Red Army Man or Partisan On The March, State Porcelain Manufactory, Petrograd, 1919

Estimate
18,000 - 30,000 GBP
bidding is closed

Description

  • porcelain
  • height 20.8 cm, 8 1/8 in.
after a 1919 design by Natalia Danko, green factory mark dated 1919

Exhibited

Pushkin Museum, no. 25

Literature

Oda k Radosti/Ode to Joy, p. 95, no. 55; for comparison, see Nosovich and Popova, p. 345 and N. Lobanov-Rostovsky, Revolutionary Ceramics: Soviet Porcelain 1917-1927, London, 1990, cat. no. 98, p. 97.

Condition

Two thin repaired cracks, each roughly 1cm long, to the reverse of the figure's right leg. The rifle barrel covered with a masking glaze, the butt reattached with traces of adhesive visible under UV light. Some scattered inherent firing flaws and small scattered glaze losses.
"In response to your inquiry, we are pleased to provide you with a general report of the condition of the property described above. Since we are not professional conservators or restorers, we urge you to consult with a restorer or conservator of your choice who will be better able to provide a detailed, professional report. Prospective buyers should inspect each lot to satisfy themselves as to condition and must understand that any statement made by Sotheby's is merely a subjective, qualified opinion. Prospective buyers should also refer to any Important Notices regarding this sale, which are printed in the Sale Catalogue.
NOTWITHSTANDING THIS REPORT OR ANY DISCUSSIONS CONCERNING A LOT, ALL LOTS ARE OFFERED AND SOLD AS IS" IN ACCORDANCE WITH THE CONDITIONS OF BUSINESS PRINTED IN THE SALE CATALOGUE."

Catalogue Note

The figure’s original title of Red Army Man (Krasnoarmeets), the date 1919 on the base and the references to winter in the sheepskin coat and snowy ground suggest that this work was intended to recall the momentous events of October 1919.

In this desperate period of the Civil War, the Bolshevik government faced great difficulty in equipping their new conscripts, and most were forced to wear their own sheepskin coats and felt boots.  Russian Museum curator Mstislav Farmakovsky, writing about this figure in 1924, remembered having seen such young men thousands of times in Petrograd in 1919: ‘…he invariably goes on in his shambling gait from one victory to the next; he is beaten, but he rises again; he is chased away, but returns to surround his enemy. All of Europe is against him – but he survives nevertheless; he is the Russian working people with all their immeasurable endurance; he is the source of our power, our durability, and he is the guarantor of our existence’ (M.V. Farmakovskii, ‘Skulptura gosudarstvennogo zavoda,’ in Russkii khudozhestvennyi farfor, Leningrad, 1924, p. 107). 
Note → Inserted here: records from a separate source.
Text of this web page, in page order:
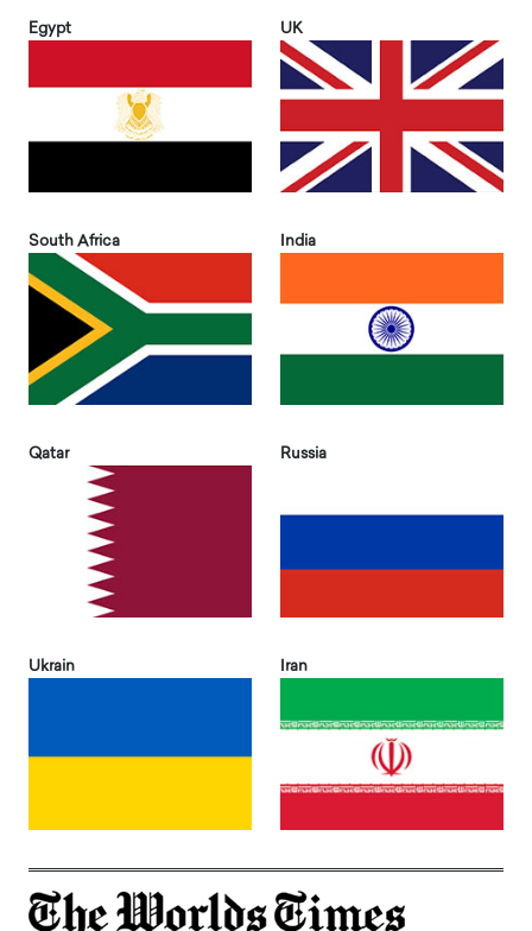
Egypt UK
South Africa India
Qatar Russia
Ukrain Iran
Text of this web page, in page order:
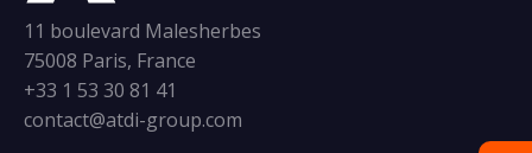
11 boulevard Malesherbes
75008 Paris, France
+33 1 53 30 81 41
contact@atdi-group.com

Throughout the 1920s, sources refer to this figure as Red Army Manbut beginning in the early 1930s the figure began to be identified as Partisan on the March.  This renaming and identification of the figure as a peasant partisan suggests a different, perhaps more heroic, history.  Rural peasant partisan fighters conducted guerrilla warfare against the occupying German and Austrian forces as well as the White Armies.  For later observers, these partisans represented the natural and communal response of society to the absolute breakdown of authority.  Partisan fighters in these situations chose to elect their commanders and maintained egalitarian relations by using the familiar form of address. As such, the figure of the partisan was representative of the grass roots of the Soviet ideology.